[Opening Data extracts section]
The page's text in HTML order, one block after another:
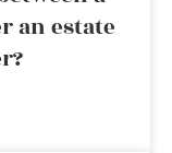
an estate
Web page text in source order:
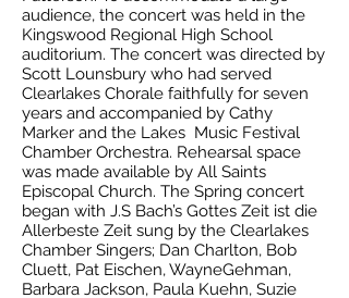
audience, the concert was held in the
Kingswood Regional High School
auditorium. The concert was directed by
Scott Lounsbury who had served
Clearlakes Chorale faithfully for seven
years and accompanied by Cathy
Marker and the Lakes Music Festival
Chamber Orchestra. Rehearsal space
was made available by All Saints
Episcopal Church. The Spring concert
began with J.S Bach’s Gottes Zeit ist die
Allerbeste Zeit sung by the Clearlakes
Chamber Singers; Dan Charlton, Bob
Cluett, Pat Eischen, WayneGehman,
Barbara Jackson, Paula Kuehn, Suzie
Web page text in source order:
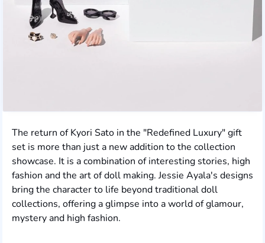
The return of Kyori Sato in the "Redefined Luxury" gift
set is more than just a new addition to the collection
showcase. It is a combination of interesting stories, high
fashion and the art of doll making. Jessie Ayala's designs
bring the character to life beyond traditional doll
collections, offering a glimpse into a world of glamour,
mystery and high fashion.
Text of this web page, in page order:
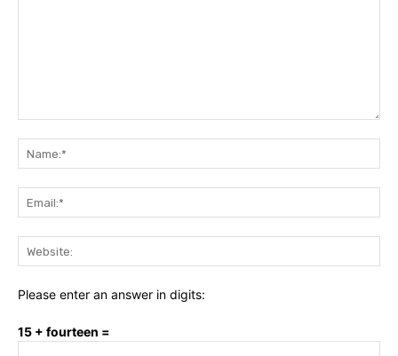
Please enter an answer in digits:
15 + fourteen =
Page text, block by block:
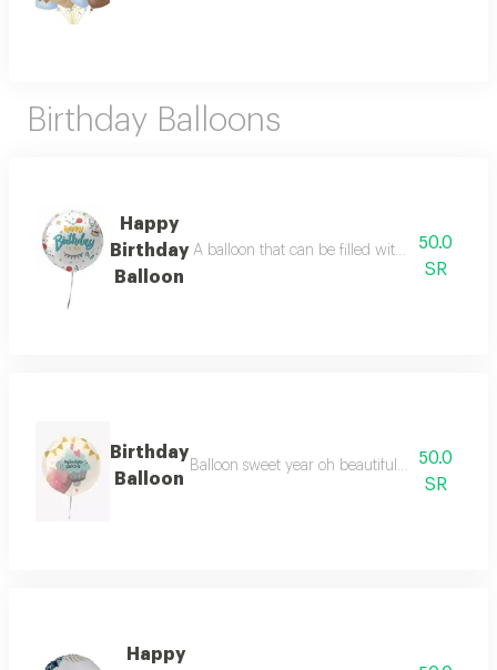
Birthday Balloons
Happy
Birthday
Balloon
A balloon that can be filled with air or gas
50.0
SR
Birthday
Balloon
Balloon sweet year oh beautiful with beautiful
50.0
SR
Happy
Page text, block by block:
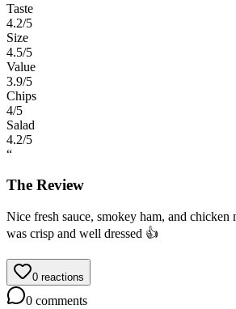
Taste
4.2/5
Size
4.5/5
Value
3.9/5
Chips
4/5
Salad
4.2/5
“
The Review
Nice fresh sauce, smokey ham, and chicken
was crisp and well dressed 👍
0 reactions
0 comments
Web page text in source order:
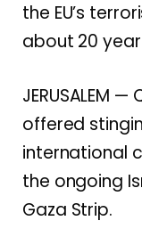
the EU’s
about 20
JERUSALEM
offered
international
the ongoing
Gaza Strip.
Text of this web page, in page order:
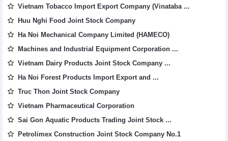
Vietnam Tobacco Import Export Company (Vinataba ...
Huu Nghi Food Joint Stock Company
Ha Noi Mechanical Company Limited (HAMECO)
Machines and Industrial Equipment Corporation ...
Vietnam Dairy Products Joint Stock Company ...
Ha Noi Forest Products Import Export and ...
Truc Thon Joint Stock Company
Vietnam Pharmaceutical Corporation
Sai Gon Aquatic Products Trading Joint Stock ...
Petrolimex Construction Joint Stock Company No.1
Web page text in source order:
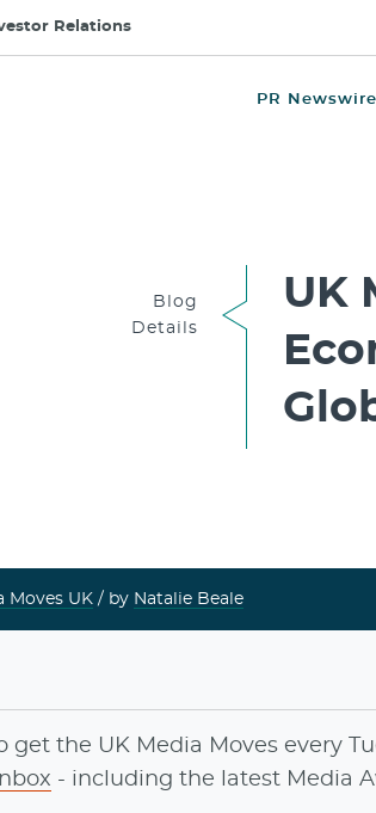
Relations
PR Newswire
Blog
Details
UK
Moves UK / by Natalie Beale
get the UK Media Moves every
- including the latest Media
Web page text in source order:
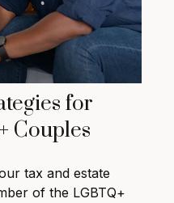
for
Couples
tax and estate
of the LGBTQ+
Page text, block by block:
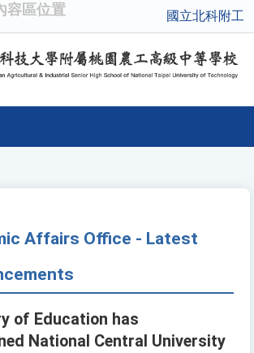
容區位置 國立北科附工
Affairs Office - Latest
of Education has
National Central University
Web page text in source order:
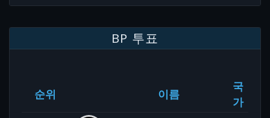
BP 투표
순위 이름
국
가
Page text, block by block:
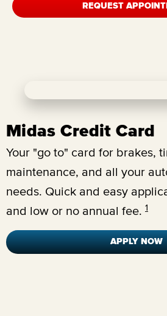
REQUEST
Midas Credit Card
Your "go to" card for brakes,
maintenance, and all your
needs. Quick and easy
and low or no annual fee. 1
APPLY NOW
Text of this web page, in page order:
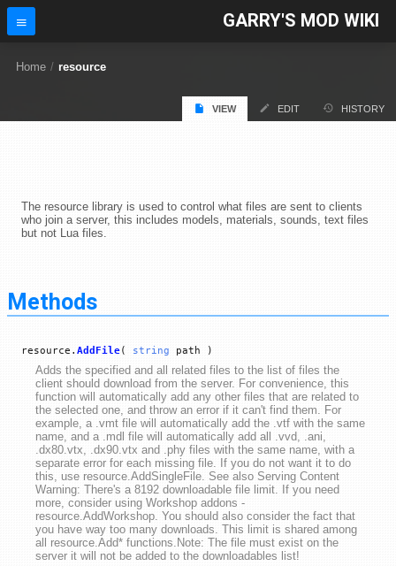
GARRY'S MOD WIKI
Home / resource
VIEW EDIT HISTORY
The resource library is used to control what files are sent to clients
who join a server, this includes models, materials, sounds, text files
but not Lua files.
Methods
resource. AddFile( string path )
Adds the specified and all related files to the list of files the
client should download from the server. For convenience, this
function will automatically add any other files that are related to
the selected one, and throw an error if it can't find them. For
example, a .vmt file will automatically add the .vtf with the same
name, and a .mdl file will automatically add all .vvd, .ani,
.dx80.vtx, .dx90.vtx and .phy files with the same name, with a
separate error for each missing file. If you do not want it to do
this, use resource.AddSingleFile. See also Serving Content
Warning: There's a 8192 downloadable file limit. If you need
more, consider using Workshop addons -
resource.AddWorkshop. You should also consider the fact that
you have way too many downloads. This limit is shared among
all resource.Add* functions.Note: The file must exist on the
server it will not be added to the downloadables list!
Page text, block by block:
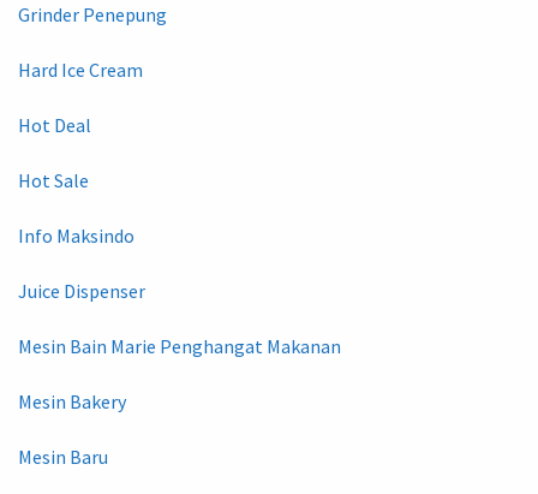
Grinder Penepung
Hard Ice Cream
Hot Deal
Hot Sale
Info Maksindo
Juice Dispenser
Mesin Bain Marie Penghangat Makanan
Mesin Bakery
Mesin Baru
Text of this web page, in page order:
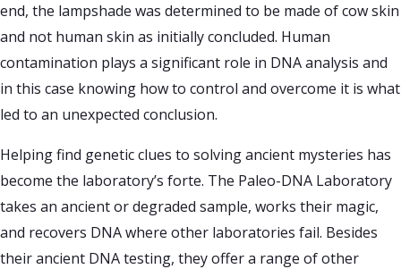
end, the lampshade was determined to be made of cow skin
and not human skin as initially concluded. Human
contamination plays a significant role in DNA analysis and
in this case knowing how to control and overcome it is what
led to an unexpected conclusion.
Helping find genetic clues to solving ancient mysteries has
become the laboratory’s forte. The Paleo-DNA Laboratory
takes an ancient or degraded sample, works their magic,
and recovers DNA where other laboratories fail. Besides
their ancient DNA testing, they offer a range of other
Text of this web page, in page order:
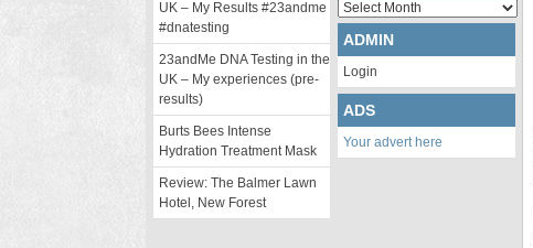
UK – My Results #23andme
#dnatesting
23andMe DNA Testing in the
UK – My experiences (pre-
results)
Burts Bees Intense
Hydration Treatment Mask
Review: The Balmer Lawn
Hotel, New Forest
Archives
ADMIN
Login
ADS
Your advert here
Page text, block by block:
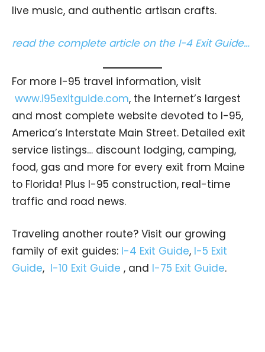
live music, and authentic artisan crafts.
read the complete article on the I-4 Exit Guide…
For more I-95 travel information, visit
www.i95exitguide.com, the Internet’s largest
and most complete website devoted to I-95,
America’s Interstate Main Street. Detailed exit
service listings… discount lodging, camping,
food, gas and more for every exit from Maine
to Florida! Plus I-95 construction, real-time
traffic and road news.
Traveling another route? Visit our growing
family of exit guides: I-4 Exit Guide, I-5 Exit
Guide, I-10 Exit Guide , and I-75 Exit Guide.
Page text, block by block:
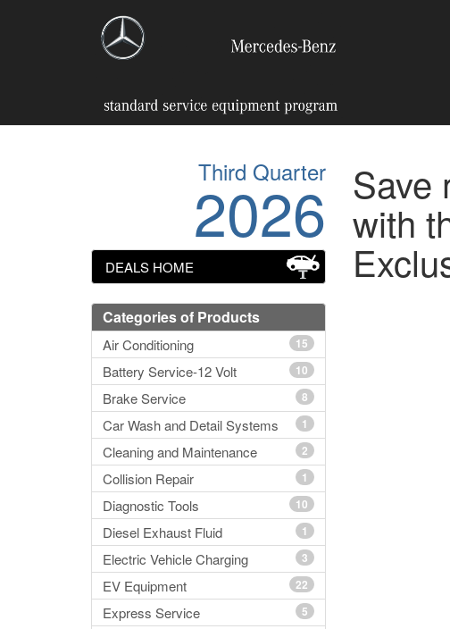
Third Quarter
2026
DEALS HOME
Categories of Products
15
Air Conditioning
10
Battery Service-12 Volt
8
Brake Service
1
Car Wash and Detail Systems
2
Cleaning and Maintenance
1
Collision Repair
10
Diagnostic Tools
1
Diesel Exhaust Fluid
3
Electric Vehicle Charging
22
EV Equipment
5
Express Service
Save
with
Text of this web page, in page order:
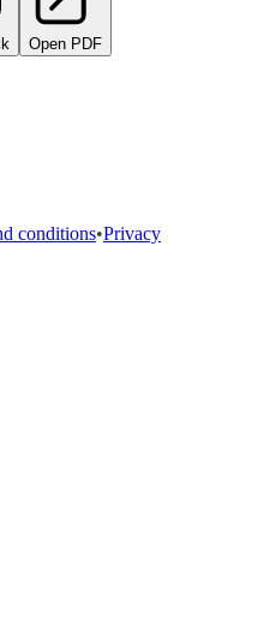
Open PDF
conditions•Privacy
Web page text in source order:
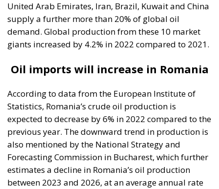
United Arab Emirates, Iran, Brazil, Kuwait and China
supply a further more than 20% of global oil
demand. Global production from these 10 market
giants increased by 4.2% in 2022 compared to 2021.
Oil imports will increase in Romania
According to data from the European Institute of
Statistics, Romania’s crude oil production is
expected to decrease by 6% in 2022 compared to the
previous year. The downward trend in production is
also mentioned by the National Strategy and
Forecasting Commission in Bucharest, which further
estimates a decline in Romania’s oil production
between 2023 and 2026, at an average annual rate
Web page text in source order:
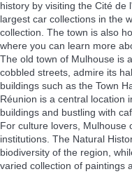
history by visiting the Cité de
largest car collections in the
collection. The town is also
where you can learn more
The old town of Mulhouse is
cobbled streets, admire its
buildings such as the Town
Réunion is a central location
buildings and bustling with
For culture lovers, Mulhouse
institutions. The Natural
biodiversity of the region,
varied collection of paintings
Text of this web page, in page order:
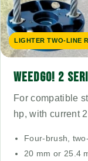
LIGHTER TWO-LINE
WEEDGO! 2
For compatible
hp, with current
Four-brush,
20 mm or 25.4
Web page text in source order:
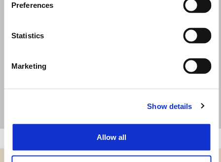
Preferences
Statistics
Marketing
Show details
Allow all
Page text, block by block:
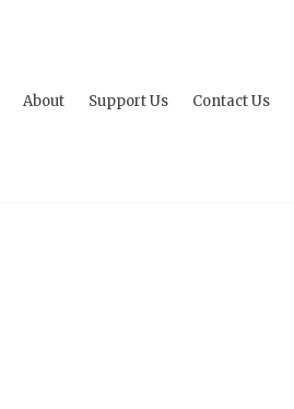
About Support Us Contact Us
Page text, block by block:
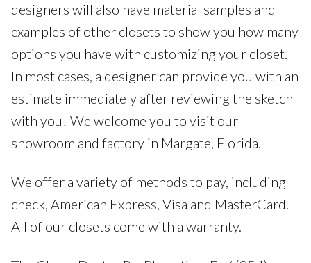
designers will also have material samples and
examples of other closets to show you how many
options you have with customizing your closet.
In most cases, a designer can provide you with an
estimate immediately after reviewing the sketch
with you! We welcome you to visit our
showroom and factory in Margate, Florida.
We offer a variety of methods to pay, including
check, American Express, Visa and MasterCard.
All of our closets come with a warranty.
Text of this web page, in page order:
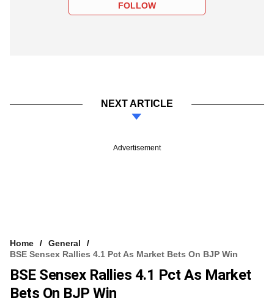
FOLLOW
NEXT ARTICLE
Advertisement
Home
General
BSE Sensex Rallies 4.1 Pct As Market Bets On BJP Win
BSE Sensex Rallies 4.1 Pct As Market
Bets On BJP Win
[Closing Data extracts section]
__Task goal__. Leaving the pictures out, output all of the listing exactly.

__Exercise output__.
The page's text in HTML order, one block after another:
an estate
Web page text in source order:
audience, the concert was held in the
Kingswood Regional High School
auditorium. The concert was directed by
Scott Lounsbury who had served
Clearlakes Chorale faithfully for seven
years and accompanied by Cathy
Marker and the Lakes Music Festival
Chamber Orchestra. Rehearsal space
was made available by All Saints
Episcopal Church. The Spring concert
began with J.S Bach’s Gottes Zeit ist die
Allerbeste Zeit sung by the Clearlakes
Chamber Singers; Dan Charlton, Bob
Cluett, Pat Eischen, WayneGehman,
Barbara Jackson, Paula Kuehn, Suzie
Web page text in source order:
The return of Kyori Sato in the "Redefined Luxury" gift
set is more than just a new addition to the collection
showcase. It is a combination of interesting stories, high
fashion and the art of doll making. Jessie Ayala's designs
bring the character to life beyond traditional doll
collections, offering a glimpse into a world of glamour,
mystery and high fashion.
Text of this web page, in page order:
Please enter an answer in digits:
15 + fourteen =
Page text, block by block:
Birthday Balloons
Happy
Birthday
Balloon
A balloon that can be filled with air or gas
50.0
SR
Birthday
Balloon
Balloon sweet year oh beautiful with beautiful
50.0
SR
Happy
Page text, block by block:
Taste
4.2/5
Size
4.5/5
Value
3.9/5
Chips
4/5
Salad
4.2/5
“
The Review
Nice fresh sauce, smokey ham, and chicken
was crisp and well dressed 👍
0 reactions
0 comments
Web page text in source order:
the EU’s
about 20
JERUSALEM
offered
international
the ongoing
Gaza Strip.
Text of this web page, in page order:
Vietnam Tobacco Import Export Company (Vinataba ...
Huu Nghi Food Joint Stock Company
Ha Noi Mechanical Company Limited (HAMECO)
Machines and Industrial Equipment Corporation ...
Vietnam Dairy Products Joint Stock Company ...
Ha Noi Forest Products Import Export and ...
Truc Thon Joint Stock Company
Vietnam Pharmaceutical Corporation
Sai Gon Aquatic Products Trading Joint Stock ...
Petrolimex Construction Joint Stock Company No.1
Web page text in source order:
Relations
PR Newswire
Blog
Details
UK
Moves UK / by Natalie Beale
get the UK Media Moves every
- including the latest Media
Web page text in source order:
for
Couples
tax and estate
of the LGBTQ+
Page text, block by block:
容區位置 國立北科附工
Affairs Office - Latest
of Education has
National Central University
Web page text in source order:
BP 투표
순위 이름
국
가
Page text, block by block:
REQUEST
Midas Credit Card
Your "go to" card for brakes,
maintenance, and all your
needs. Quick and easy
and low or no annual fee. 1
APPLY NOW
Text of this web page, in page order:
GARRY'S MOD WIKI
Home / resource
VIEW EDIT HISTORY
The resource library is used to control what files are sent to clients
who join a server, this includes models, materials, sounds, text files
but not Lua files.
Methods
resource. AddFile( string path )
Adds the specified and all related files to the list of files the
client should download from the server. For convenience, this
function will automatically add any other files that are related to
the selected one, and throw an error if it can't find them. For
example, a .vmt file will automatically add the .vtf with the same
name, and a .mdl file will automatically add all .vvd, .ani,
.dx80.vtx, .dx90.vtx and .phy files with the same name, with a
separate error for each missing file. If you do not want it to do
this, use resource.AddSingleFile. See also Serving Content
Warning: There's a 8192 downloadable file limit. If you need
more, consider using Workshop addons -
resource.AddWorkshop. You should also consider the fact that
you have way too many downloads. This limit is shared among
all resource.Add* functions.Note: The file must exist on the
server it will not be added to the downloadables list!
Page text, block by block:
Grinder Penepung
Hard Ice Cream
Hot Deal
Hot Sale
Info Maksindo
Juice Dispenser
Mesin Bain Marie Penghangat Makanan
Mesin Bakery
Mesin Baru
Text of this web page, in page order:
end, the lampshade was determined to be made of cow skin
and not human skin as initially concluded. Human
contamination plays a significant role in DNA analysis and
in this case knowing how to control and overcome it is what
led to an unexpected conclusion.
Helping find genetic clues to solving ancient mysteries has
become the laboratory’s forte. The Paleo-DNA Laboratory
takes an ancient or degraded sample, works their magic,
and recovers DNA where other laboratories fail. Besides
their ancient DNA testing, they offer a range of other
Text of this web page, in page order:
UK – My Results #23andme
#dnatesting
23andMe DNA Testing in the
UK – My experiences (pre-
results)
Burts Bees Intense
Hydration Treatment Mask
Review: The Balmer Lawn
Hotel, New Forest
Archives
ADMIN
Login
ADS
Your advert here
Page text, block by block:
live music, and authentic artisan crafts.
read the complete article on the I-4 Exit Guide…
For more I-95 travel information, visit
www.i95exitguide.com, the Internet’s largest
and most complete website devoted to I-95,
America’s Interstate Main Street. Detailed exit
service listings… discount lodging, camping,
food, gas and more for every exit from Maine
to Florida! Plus I-95 construction, real-time
traffic and road news.
Traveling another route? Visit our growing
family of exit guides: I-4 Exit Guide, I-5 Exit
Guide, I-10 Exit Guide , and I-75 Exit Guide.
Page text, block by block:
Third Quarter
2026
DEALS HOME
Categories of Products
15
Air Conditioning
10
Battery Service-12 Volt
8
Brake Service
1
Car Wash and Detail Systems
2
Cleaning and Maintenance
1
Collision Repair
10
Diagnostic Tools
1
Diesel Exhaust Fluid
3
Electric Vehicle Charging
22
EV Equipment
5
Express Service
Save
with
Text of this web page, in page order:
Open PDF
conditions•Privacy
Web page text in source order:
United Arab Emirates, Iran, Brazil, Kuwait and China
supply a further more than 20% of global oil
demand. Global production from these 10 market
giants increased by 4.2% in 2022 compared to 2021.
Oil imports will increase in Romania
According to data from the European Institute of
Statistics, Romania’s crude oil production is
expected to decrease by 6% in 2022 compared to the
previous year. The downward trend in production is
also mentioned by the National Strategy and
Forecasting Commission in Bucharest, which further
estimates a decline in Romania’s oil production
between 2023 and 2026, at an average annual rate
Web page text in source order:
history by visiting the Cité de
largest car collections in the
collection. The town is also
where you can learn more
The old town of Mulhouse is
cobbled streets, admire its
buildings such as the Town
Réunion is a central location
buildings and bustling with
For culture lovers, Mulhouse
institutions. The Natural
biodiversity of the region,
varied collection of paintings
Text of this web page, in page order:
LIGHTER TWO-LINE
WEEDGO! 2
For compatible
hp, with current
Four-brush,
20 mm or 25.4
Web page text in source order:
Preferences
Statistics
Marketing
Show details
Allow all
Page text, block by block:
About Support Us Contact Us
Page text, block by block:
designers will also have material samples and
examples of other closets to show you how many
options you have with customizing your closet.
In most cases, a designer can provide you with an
estimate immediately after reviewing the sketch
with you! We welcome you to visit our
showroom and factory in Margate, Florida.
We offer a variety of methods to pay, including
check, American Express, Visa and MasterCard.
All of our closets come with a warranty.
Text of this web page, in page order:
FOLLOW
NEXT ARTICLE
Advertisement
Home
General
BSE Sensex Rallies 4.1 Pct As Market Bets On BJP Win
BSE Sensex Rallies 4.1 Pct As Market
Bets On BJP Win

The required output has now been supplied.